Our school professionals are under constant pressure to help funnel children into the mental health system and ultimately—and tragically for many—toward psychotropic drugs. Class sizes are often large and difficult to handle, children and youth are struggling with many kinds of distress, school counselors are overburdened, long-term non-drug therapies aren’t covered by the public health system, some parents and kids actively seek medical solutions, and so on. A doctor in the audience asked: “What am I supposed to do with the many families referred to me by the schools—families that expect diagnoses and prescriptions?”
So, what alternative resources exist to help school counselors, teachers, administrators and doctors grapple with the many issues and challenges that get labeled as “child mental health problems”? We would love to be able to pass along more resources to the participants of our symposium. If you know of any good books and resources that offer effective, innovative approaches for professionals working in the school system, please post them in the comments section below.
Lessons Learned
Looking back at almost a decade of activism, we can’t say that we’ve changed the paradigm—the narrative, the standard of care, the priorities and policies of the Ministry of Health in British Columbia. That said, face-to-face with one person in a psych ward or home, meetings with discussion groups in a church basement, viewing and talking about films together, attendings workshops and being with 200-plus people in a library excited to hear Bob Whitaker and others—all of this has changed us, it’s changed other people, and it’s given us some active hope.

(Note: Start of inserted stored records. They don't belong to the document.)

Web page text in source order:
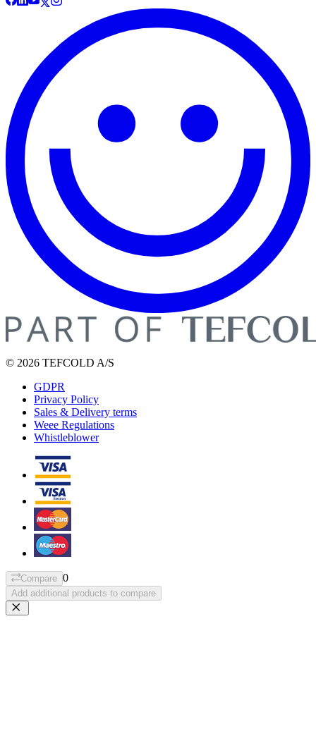
© 2026 TEFCOLD A/S
GDPR
Privacy Policy
Sales & Delivery terms
Weee Regulations
Whistleblower
Compare 0
Add additional products to compare

Some of us in Vancouver have explored alternative narratives that allow us to reframe and critically analyze our mental health crisis. Others have discovered alternative programs like the Hearing Voices Network and learned to be more accepting of diversity in behaviour, thought, and emotions. We know more about how and how not to support each other—people caught in the system for years, children at risk of entering the system, and those whom we love and care for. It seems to us that with very modest funding (perhaps just the faith that folks will give what they can at the door) and some volunteer support, a small group of people—with access to a library, a community centre, a church basement, a park with picnic tables, a backyard, or a table and some chairs and access to a laptop—can probably do at least as much as we’ve done. It also takes some goodwill and rudimentary manners—something we take turns at having more of or less off—hopefully more.